Running the benchmarks

We use tox to enable testing with different Zarr libraries and versions. We test:

Each is installed in a separate tox environment (see tox.toml file), where the benchmarks are run via calls to pytest. See the README for details of different tox commands /options, including options for quicker development runs.

Fetching / caching test data

Images for benchmarking are fetched automatically from Zenodo using pooch. This stores files in a local cache, and only re-downloads data if it has been changed on Zenodo.

Benchmark code structure

Benchmarks

Each benchmark is structured as a pytest test under tests/benchmarks. Benchmarks for read time are in test_read_zarr_benchmark.py and write time in test_write_zarr_benchmark.py. All benchmarks write temporary Zarr images to data/output, that are removed between runs.

Each of these benchmarks runs in all three tox environments i.e. with zarr python v2, zarr python v3 and tensorstore.

Helper code

All the code for reading / writing Zarr images, as well as fetching datasets and making plots is stored under src/zarr_benchmarks.

Datasets are fetched through fetch_datasets.py, and plots created through create_plots.py (which calls plotting_functions.py).

The read/write code for each Zarr library is stored under src/zarr_benchmarks/read_write_zarr. To reduce the amount of boilerplate needed to run benchmarks, the files for each library (ie. read_write_tensorstore, read_write_zarr_python_v2 and read_write_zarr_python_v3) provide functions with the same names and parameters. The __init__ file of this module provides an alias, read_write_zarr, that will refer to the correct file depending on which library is installed in the current tox environment.
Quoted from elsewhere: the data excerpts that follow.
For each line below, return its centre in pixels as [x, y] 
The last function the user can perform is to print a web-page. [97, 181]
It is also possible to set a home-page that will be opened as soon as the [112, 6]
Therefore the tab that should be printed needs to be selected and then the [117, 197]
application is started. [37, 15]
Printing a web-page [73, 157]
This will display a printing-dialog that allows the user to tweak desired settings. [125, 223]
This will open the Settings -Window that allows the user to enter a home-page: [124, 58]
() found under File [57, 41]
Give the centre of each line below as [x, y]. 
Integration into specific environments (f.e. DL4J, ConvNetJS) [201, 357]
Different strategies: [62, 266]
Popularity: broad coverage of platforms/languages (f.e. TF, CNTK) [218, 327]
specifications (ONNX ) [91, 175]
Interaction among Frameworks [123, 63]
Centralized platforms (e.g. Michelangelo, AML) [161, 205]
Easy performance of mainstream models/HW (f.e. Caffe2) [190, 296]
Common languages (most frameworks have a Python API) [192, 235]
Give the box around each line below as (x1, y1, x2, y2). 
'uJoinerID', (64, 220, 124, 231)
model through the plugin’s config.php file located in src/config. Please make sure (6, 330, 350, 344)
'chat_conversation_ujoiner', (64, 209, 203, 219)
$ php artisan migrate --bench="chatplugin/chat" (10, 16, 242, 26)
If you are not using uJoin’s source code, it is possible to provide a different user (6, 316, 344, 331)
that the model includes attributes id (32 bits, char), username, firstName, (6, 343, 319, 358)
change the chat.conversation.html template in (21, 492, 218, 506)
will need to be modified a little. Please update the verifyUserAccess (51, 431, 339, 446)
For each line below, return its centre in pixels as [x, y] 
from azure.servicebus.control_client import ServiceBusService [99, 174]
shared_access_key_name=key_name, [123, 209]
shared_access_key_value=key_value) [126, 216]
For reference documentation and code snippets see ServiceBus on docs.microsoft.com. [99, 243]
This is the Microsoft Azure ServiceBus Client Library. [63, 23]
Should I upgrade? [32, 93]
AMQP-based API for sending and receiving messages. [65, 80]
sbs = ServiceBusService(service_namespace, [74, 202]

This allows each benchmark to be written once (rather than having separate versions for each library), by using:

from zarr_benchmarks.read_write_zarr import read_write_zarr

# Then use the functions that have the same name / parameters across all files e.g.
read_write_zarr.get_blosc_compressor(blosc_cname, blosc_clevel, blosc_shuffle)

Tests

Some tests are provided under tests/tests. These are standard pytest tests, that don't use the benchmark fixture from pytest-benchmark. As with the rest of the code, they will be run in all tox environments.
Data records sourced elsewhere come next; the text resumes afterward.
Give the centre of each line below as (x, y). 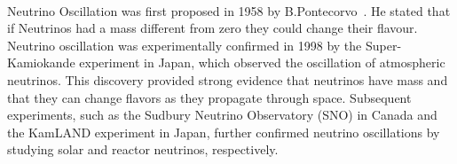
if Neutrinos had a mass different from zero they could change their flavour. (213, 28)
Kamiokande (41, 62)
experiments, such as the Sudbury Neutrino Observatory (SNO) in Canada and (222, 115)
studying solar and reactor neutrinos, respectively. (143, 149)
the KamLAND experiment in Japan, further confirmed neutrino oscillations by (224, 132)
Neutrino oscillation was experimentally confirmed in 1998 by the (185, 45)
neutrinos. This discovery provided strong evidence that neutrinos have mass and (228, 79)
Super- (383, 45)
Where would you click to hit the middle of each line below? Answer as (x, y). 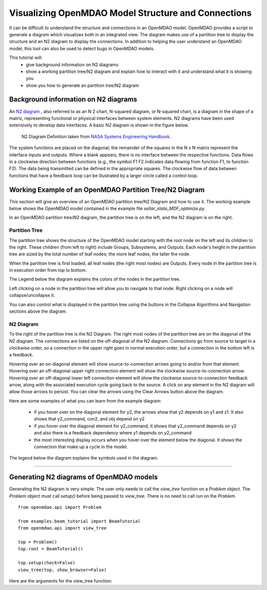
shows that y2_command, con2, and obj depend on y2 (89, 419)
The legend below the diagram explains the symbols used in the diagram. (84, 458)
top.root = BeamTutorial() (51, 549)
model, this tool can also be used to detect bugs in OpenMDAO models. (82, 48)
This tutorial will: (26, 58)
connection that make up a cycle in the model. (81, 447)
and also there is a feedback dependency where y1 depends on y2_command (113, 433)
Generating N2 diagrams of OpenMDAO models (84, 477)
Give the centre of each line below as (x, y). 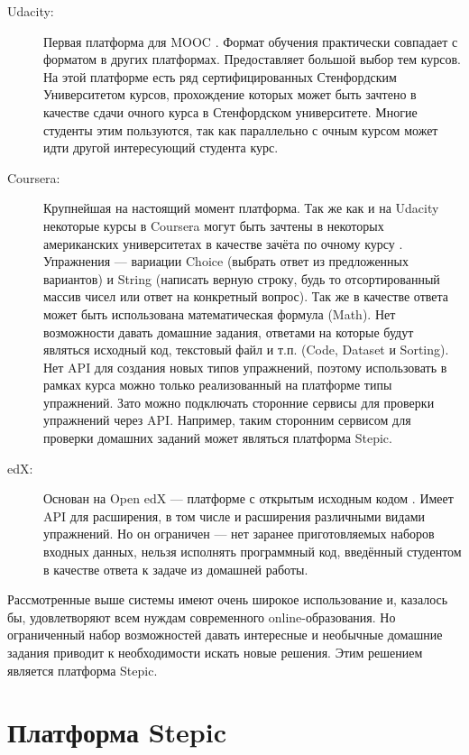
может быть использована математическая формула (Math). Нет (220, 313)
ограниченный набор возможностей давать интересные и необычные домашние (225, 635)
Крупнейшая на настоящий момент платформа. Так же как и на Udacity (241, 208)
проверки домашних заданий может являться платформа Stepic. (218, 438)
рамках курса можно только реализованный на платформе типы (218, 385)
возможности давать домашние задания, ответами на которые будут (229, 331)
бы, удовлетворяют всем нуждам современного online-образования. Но (202, 617)
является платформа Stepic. (83, 670)

If a test should only be run in the tensorstore env, mark it with:

pytestmark = [pytest.mark.tensorstore]

If a test should only be run in zarr-python envs (v2 + v3), mark it with:

pytestmark = [pytest.mark.zarr_python]

Command-line options

Additional pytest commandline options e.g. for setting the number of rounds / warmup rounds, are configured in tests/conftest.py via the pytest_addoption function.

Note that pytest-benchmark also has various commandline options that can be used e.g. --benchmark-storage / --benchmark-only.

Parameters / config

Config files

The benchmarks test various combinations of Zarr settings e.g.:

  • chunk size
  • compression level
  • type of compressor...

The combination of Zarr settings to use are set via .json config files under tests/benchmarks/benchmark_configs. A description of all config values, as well as their allowed values / ranges, is provided by a 'json schema': tests/benchmarks/benchmark_configs/schema. This schema is also used for automatic validation of config .jsons.

Each config setting (e.g. chunk_size) corresponds to a parameter used in benchmark functions under tests/benchmarks. Values set in the config e.g. "chunk_size": [64, 128] will set the values of the corresponding parameter - so a benchmark function with chunk_size as a parameter, will be run for both chunk_size = 64 and chunk_size = 128.

Parameter combinations

Bear in mind that the number of combinations can quickly escalate! For example, the read/write benchmarks for the blosc compressor have the following config options: chunk_size, blosc_clevel, blosc_shuffle and blosc_cname. Values for each of these parameters will be combined all for all so e.g.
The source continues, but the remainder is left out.